柚葉 ……普通思いますよね、普通思うことを思って欲しかったっていう大江さんなりのいじらしさかもしれない(笑)
夏川 だから、「イーヨーと一緒」と言って欲しかった。
柚葉 そう、まぁ言って欲しかったっていうほどでもないけど、まぁ心のどこかで思って欲しかった……、ちょっとメロドラマすぎる気もするけど、そういうあざとさは大江さんの作品には結構ありますね。じっさい、小説として美しいのだから、特に文句もない(笑)
夏川 わたしは、色んなパターンを考えて、「イーヨーと一緒」ってパターンを考えたら小説として面白かったから書いてみたのかと。

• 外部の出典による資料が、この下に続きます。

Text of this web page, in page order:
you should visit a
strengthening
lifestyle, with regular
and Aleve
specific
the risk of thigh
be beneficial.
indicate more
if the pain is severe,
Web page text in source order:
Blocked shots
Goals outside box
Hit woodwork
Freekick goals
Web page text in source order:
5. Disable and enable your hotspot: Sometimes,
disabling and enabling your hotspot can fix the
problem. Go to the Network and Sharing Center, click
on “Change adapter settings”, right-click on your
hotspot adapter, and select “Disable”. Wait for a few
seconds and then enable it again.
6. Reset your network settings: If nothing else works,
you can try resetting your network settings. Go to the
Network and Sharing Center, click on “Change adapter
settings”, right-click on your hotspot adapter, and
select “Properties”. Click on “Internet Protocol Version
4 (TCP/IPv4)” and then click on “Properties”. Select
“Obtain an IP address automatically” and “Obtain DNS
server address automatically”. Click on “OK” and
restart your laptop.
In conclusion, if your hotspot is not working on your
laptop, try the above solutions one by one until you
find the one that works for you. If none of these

柚葉 そういう実験っていうのは大江さんはしますよね、「アグイー」というのは殺しちゃったパターンで、「個人的な体験」っていうのが生きているパターン。
そういう実験的なことで二つ書いてみる、過程を作ってそれを小説に仕上げるってことは大江さんはよくしますね。 

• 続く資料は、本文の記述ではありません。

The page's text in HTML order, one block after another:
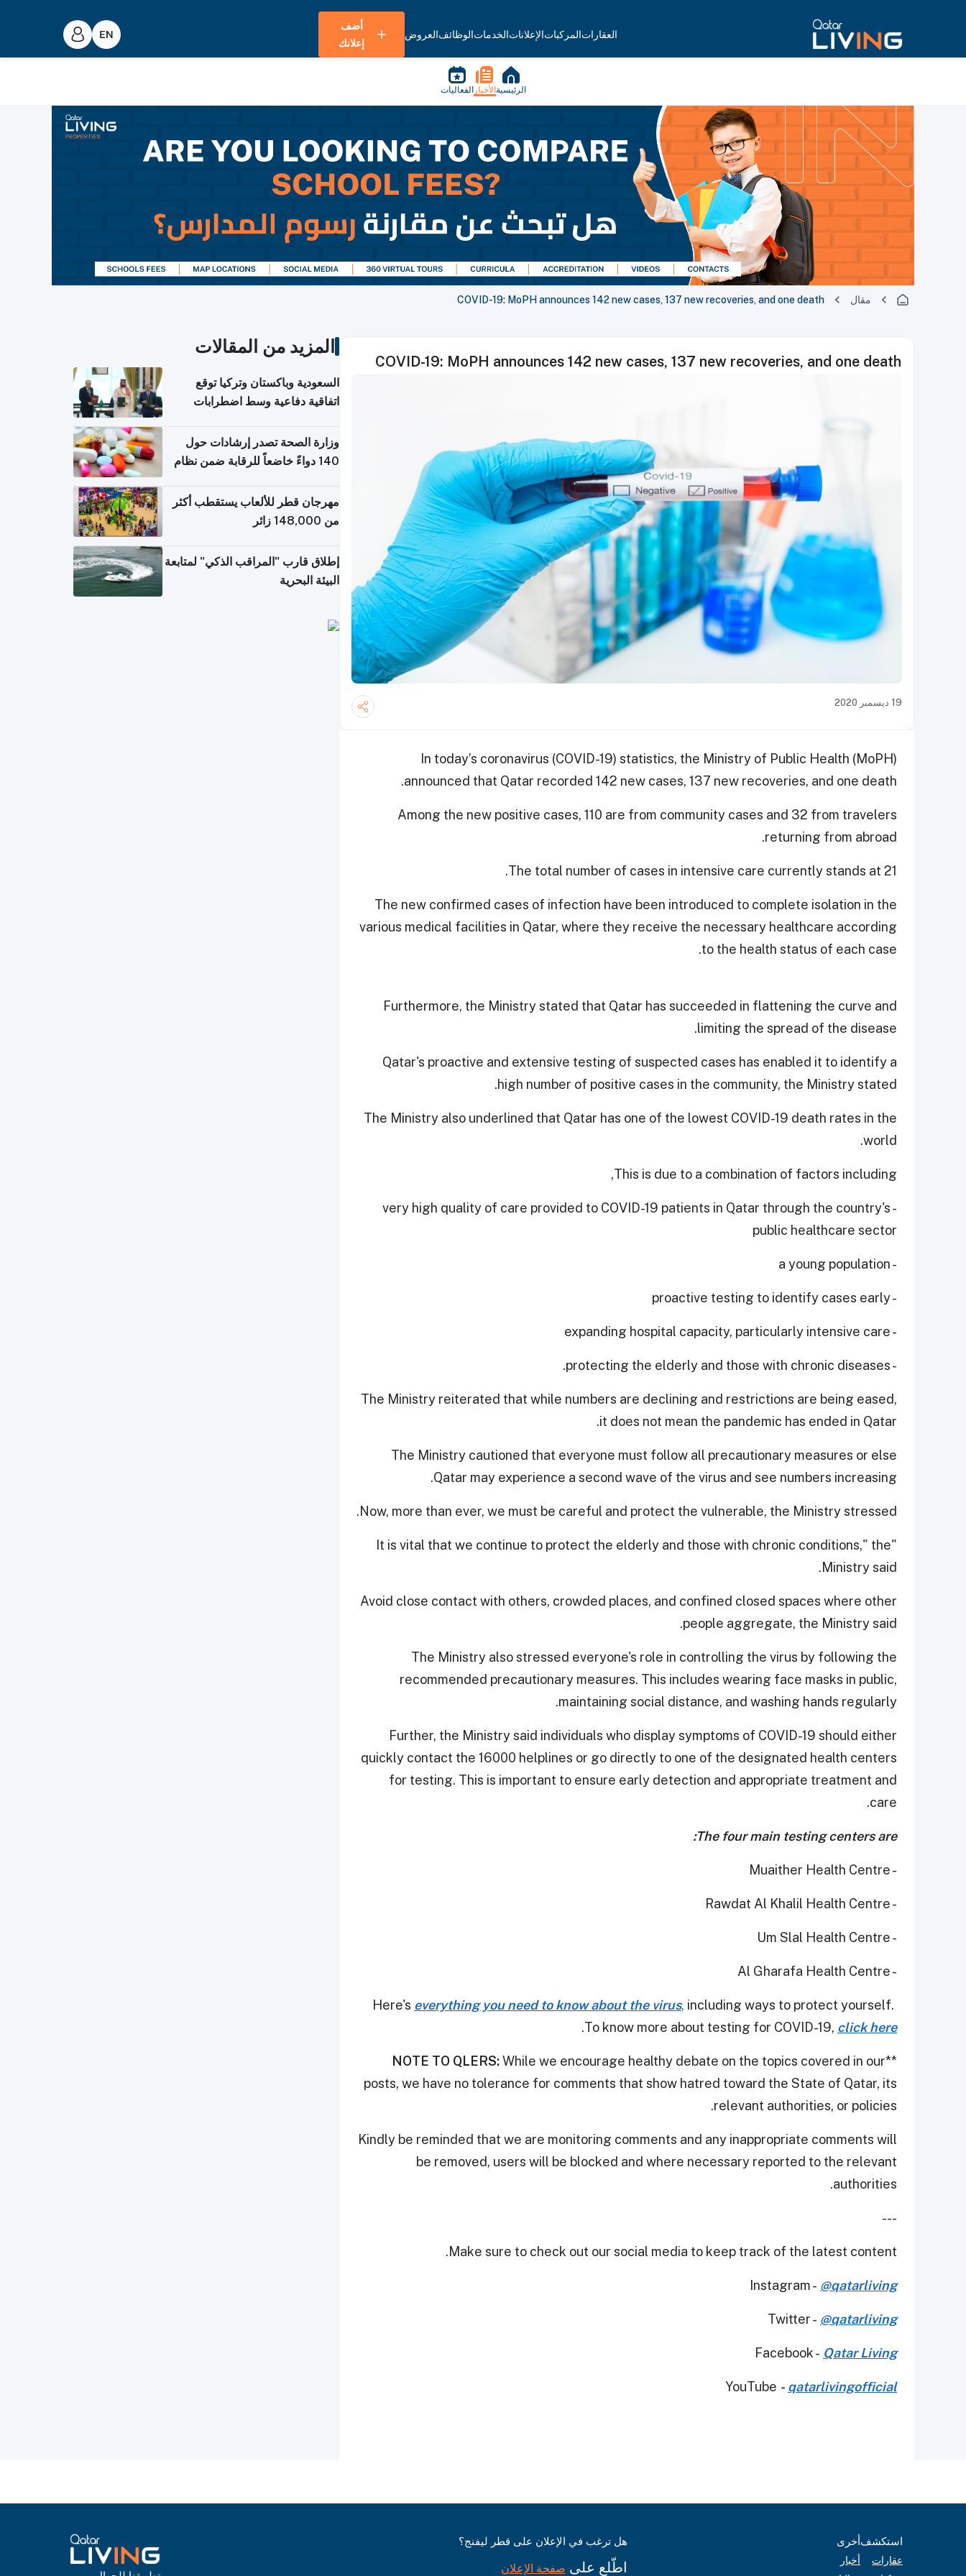
العقاراتالمركباتالإعلاناتالخدماتالوظائفالعروض
أضف
إعلانك
الرئيسية الأخبار الفعاليات
مقال COVID-19: MoPH announces 142 new cases, 137 new recoveries, and one death
COVID-19: MoPH announces 142 new cases, 137 new recoveries, and one death
19 ديسمبر 2020
In today’s coronavirus (COVID-19) statistics, the Ministry of Public Health (MoPH)
announced that Qatar recorded 142 new cases, 137 new recoveries, and one death.
Among the new positive cases, 110 are from community cases and 32 from travelers
returning from abroad.
The total number of cases in intensive care currently stands at 21.
The new confirmed cases of infection have been introduced to complete isolation in the
various medical facilities in Qatar, where they receive the necessary healthcare according
to the health status of each case.
Furthermore, the Ministry stated that Qatar has succeeded in flattening the curve and
limiting the spread of the disease.
Qatar's proactive and extensive testing of suspected cases has enabled it to identify a
high number of positive cases in the community, the Ministry stated.
The Ministry also underlined that Qatar has one of the lowest COVID-19 death rates in the
world.
This is due to a combination of factors including,
- very high quality of care provided to COVID-19 patients in Qatar through the country's
public healthcare sector
- a young population
- proactive testing to identify cases early
- expanding hospital capacity, particularly intensive care
- protecting the elderly and those with chronic diseases.
The Ministry reiterated that while numbers are declining and restrictions are being eased,
it does not mean the pandemic has ended in Qatar.
The Ministry cautioned that everyone must follow all precautionary measures or else
Qatar may experience a second wave of the virus and see numbers increasing.
Now, more than ever, we must be careful and protect the vulnerable, the Ministry stressed.
"It is vital that we continue to protect the elderly and those with chronic conditions," the
Ministry said.
Avoid close contact with others, crowded places, and confined closed spaces where other
people aggregate, the Ministry said.
The Ministry also stressed everyone's role in controlling the virus by following the
recommended precautionary measures. This includes wearing face masks in public,
maintaining social distance, and washing hands regularly.
Further, the Ministry said individuals who display symptoms of COVID-19 should either
quickly contact the 16000 helplines or go directly to one of the designated health centers
for testing. This is important to ensure early detection and appropriate treatment and
care.
The four main testing centers are:
- Muaither Health Centre
- Rawdat Al Khalil Health Centre
- Um Slal Health Centre
- Al Gharafa Health Centre
Here's everything you need to know about the virus, including ways to protect yourself.
To know more about testing for COVID-19, click here
.
**
NOTE TO QLERS:While we encourage healthy debate on the topics covered in our
posts, we have no tolerance for comments that show hatred toward the State of Qatar, its
relevant authorities, or policies.
Kindly be reminded that we are monitoring comments and any inappropriate comments will
be removed, users will be blocked and where necessary reported to the relevant
authorities.
---
Make sure to check out our social media to keep track of the latest content.
Instagram - @qatarliving
Twitter - @qatarliving
Facebook - Qatar Living
YouTube - qatarlivingofficial
المزيد من المقالات
السعودية وباكستان وتركيا توقع
اتفاقية دفاعية وسط اضطرابات
وزارة الصحة تصدر إرشادات حول
140 دواءً خاضعاً للرقابة ضمن نظام
مهرجان قطر للألعاب يستقطب أكثر
من 148,000 زائر
إطلاق قارب "المراقب الذكي" لمتابعة
البيئة البحرية
استكشف
عقارات
أخرى
أخبار
هل ترغب في الإعلان على قطر ليفنج؟
اطّلع على صفحة الإعلان

夏川 そして、「イーヨーと一緒」ということになって、これだとどういう話になるかと……。 
柚葉 そういうことですね、泣ける小説だよこれは、美しいよな、この小説は……。 
(沈黙)
夏川 えぇと、全然関係ない話していいですか?なんか私大江さんの息子と同じ体質らしいんですけど、これって何に使えるんですか?

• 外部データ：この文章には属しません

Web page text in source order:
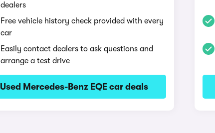
dealers
Free vehicle history check provided with every
car
Easily contact dealers to ask questions and
arrange a test drive
Used Mercedes-Benz EQE car deals
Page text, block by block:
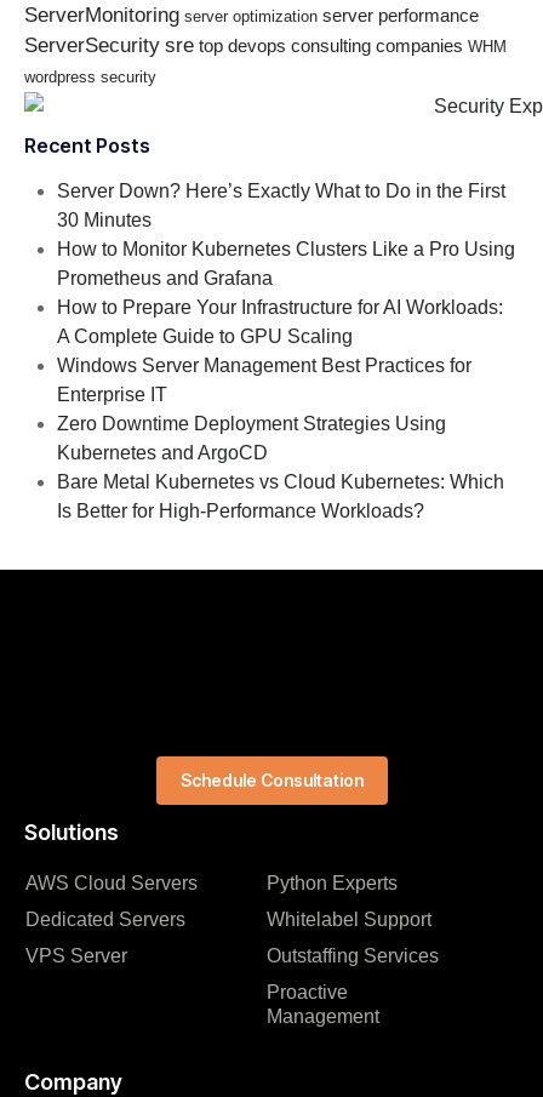
ServerMonitoring server optimization server performance
ServerSecurity sre top devops consulting companies WHM
wordpress security
Recent Posts
Server Down? Here’s Exactly What to Do in the First
30 Minutes
How to Monitor Kubernetes Clusters Like a Pro Using
Prometheus and Grafana
How to Prepare Your Infrastructure for AI Workloads:
A Complete Guide to GPU Scaling
Windows Server Management Best Practices for
Enterprise IT
Zero Downtime Deployment Strategies Using
Kubernetes and ArgoCD
Bare Metal Kubernetes vs Cloud Kubernetes: Which
Is Better for High-Performance Workloads?
Solutions
AWS Cloud Servers
Dedicated Servers
VPS Server
Python Experts
Whitelabel Support
Outstaffing Services
Proactive
Management
Company
Schedule Consultation
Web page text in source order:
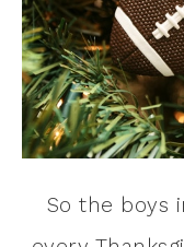
So the boys
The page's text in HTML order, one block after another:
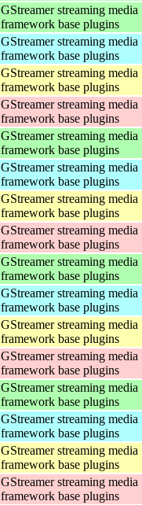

柚葉 そりゃあんた個性なんだから大事にしなきゃいけませんよ。
夏川 個性は大事にしなきゃいけないはわかるんですけど、なんか実用に使いたくって。
柚葉 実用かぁ……。
夏川 差し当たり感覚をフルにして群像新人賞に出す作品に共感覚を使って書くとか?
柚葉 マジックリアズム的な。
夏川 マジックリアズムまでいかないですけど、音楽が味覚になる生活って普通の人は経験しないじゃないですか、それを普通の主人公が普通のことをやってパート出たりとか料理作ったりとか普通のことしか起きないんですけど、そこにその感覚があるとどうなのかと。
柚葉 けっこう吉行淳之介的と言えないこともないですね、私小説から初めて、幻想的なところに持っていくという……。仕上げて欲しいですね。是非書いて下さい。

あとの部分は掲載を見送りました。